Although hiring unquestionably picked up in the quarter, U.S. gross domestic product grew at an anemic annualized rate of 1.8% in the period, down from 3.1% in the fourth quarter, according to government data.
And much of the national economic data this week were disappointing, especially a steep jump in weekly unemployment-benefit claims and a sharp slowdown in the service sector of the economy in April.
If investors and traders needed an excuse to take profits in commodities after eight straight months of gains, the data this week were obliging. A rush to sell sent the Thomson Reuters/Jefferies CRB index of 19 major raw materials tumbling 9% for the five days, including a 1.1% drop Friday.
A bursting of the silver market bubble helped fuel dumping of commodities across the board. What’s important to watch now is what happens with commodity players’ sense of fundamental global demand for oil, wheat, aluminum and other materials.
And with many commodities, U.S. demand is far less important than emerging economies’ appetites. That’s where the risk is rising, as China, India, Brazil and many other emerging-market countries continue to tighten credit to slow growth and battle inflation.
India, for example, this week raised its key short-term interest rate to 7.25%, up from 6.75% and the ninth increase since March 2010.
Still, it’s early to be making too much out of the commodity pullback. An abrupt slide in raw-material prices also occurred in mid-March, with the bulk of that drop following Japan’s devastating earthquake and tsunami. The market then quickly recouped all of its losses.
If it fails to do the same this time around, however, investors will be forced to ponder whether the economic outlook is in fact growing darker.
In the meantime, the drop in commodity prices to this point ought to be welcomed by stock investors. Crude oil in New York ended Friday at $97.18 a barrel, down nearly 15% from $113.93 a week earlier. If that translates into lower gasoline prices, or at least brakes the rise in pump prices, cheaper crude will be unambiguously good for consumers.
The action in the Treasury bond market might be more worrisome for some stock market bulls than the downdraft in commodities.
Treasury bond yields have fallen for four straight weeks. The 10-year T-note yield, a benchmark for mortgage rates and other long-term rates, ended Friday at 3.15%, down from 3.55% a month ago and the lowest since early December.
Typically, investors seek relative safety in Treasuries when they fear economic or geopolitical trouble that could knock riskier markets for a loop.
William Dudley, head of the Federal Reserve’s New York bank, acknowledged Friday that the economy in recent months was “somewhat softer than anticipated.” But that weakness will “probably prove temporary,” he said at a news briefing.

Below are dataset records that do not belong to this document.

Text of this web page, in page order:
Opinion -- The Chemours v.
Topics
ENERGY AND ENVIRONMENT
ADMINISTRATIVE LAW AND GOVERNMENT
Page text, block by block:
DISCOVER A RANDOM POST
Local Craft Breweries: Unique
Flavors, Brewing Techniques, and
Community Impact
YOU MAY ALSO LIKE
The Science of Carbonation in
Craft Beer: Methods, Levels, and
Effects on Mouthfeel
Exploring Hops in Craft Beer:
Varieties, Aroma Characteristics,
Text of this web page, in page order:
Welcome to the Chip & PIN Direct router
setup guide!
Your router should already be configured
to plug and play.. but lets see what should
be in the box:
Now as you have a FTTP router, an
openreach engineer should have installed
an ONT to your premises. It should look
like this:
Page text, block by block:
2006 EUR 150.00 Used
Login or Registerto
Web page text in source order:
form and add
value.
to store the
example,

The bond market doesn’t yet see it that way. But the problem with using the Treasury market as an economic barometer is that yields are being skewed by the Fed’s purchases of government bonds. The central bank committed in November to buying $600 billion in Treasuries as a way to pump more money into the financial system and hold down longer-term interest rates.

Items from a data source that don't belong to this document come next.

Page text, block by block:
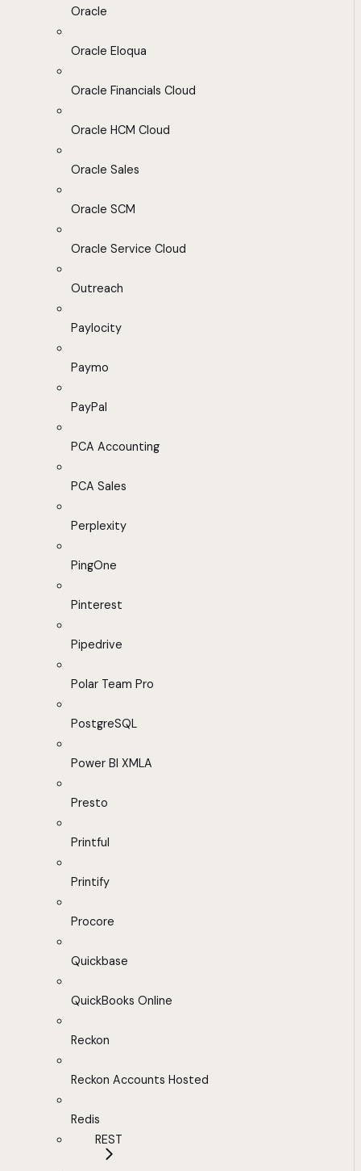
Oracle
Oracle Eloqua
Oracle Financials Cloud
Oracle HCM Cloud
Oracle Sales
Oracle SCM
Oracle Service Cloud
Outreach
Paylocity
Paymo
PayPal
PCA Accounting
PCA Sales
Perplexity
PingOne
Pinterest
Pipedrive
Polar Team Pro
PostgreSQL
Power BI XMLA
Presto
Printful
Printify
Procore
Quickbase
QuickBooks Online
Reckon
Reckon Accounts Hosted
Redis
REST

That program will wrap up June 30. In the meantime, the Fed’s purchases this quarter will more than exceed net new bonds issued by the Treasury, brokerage UBS estimates.

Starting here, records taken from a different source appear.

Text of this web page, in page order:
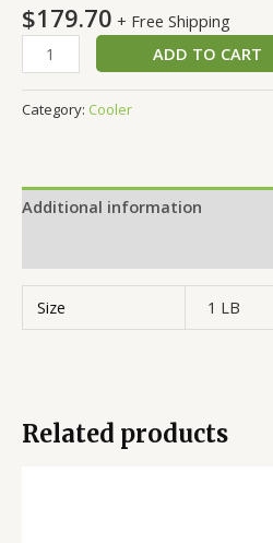
$179.70 + Free Shipping
ADD TO CART
Category: Cooler
Additional information
Size 1 LB
Related products

That implies that it doesn’t take much additional demand from private investors to pull yields lower. In other words, the steep drop in yields over the last month may not be signaling a true rush for safety stemming from fear of a serious economic slowdown.
So far, the stock market isn’t giving up on the recovery. The average New York Stock Exchange stock is off just 2.8% from the market’s 33-month high reached a week ago.
Even so, as with commodity prices the trend in bond yields from here will be critical in shaping expectations for the economy. If raw materials keep sliding and Treasury yields fall further, the stock market will have to wonder what those markets know that it doesn’t.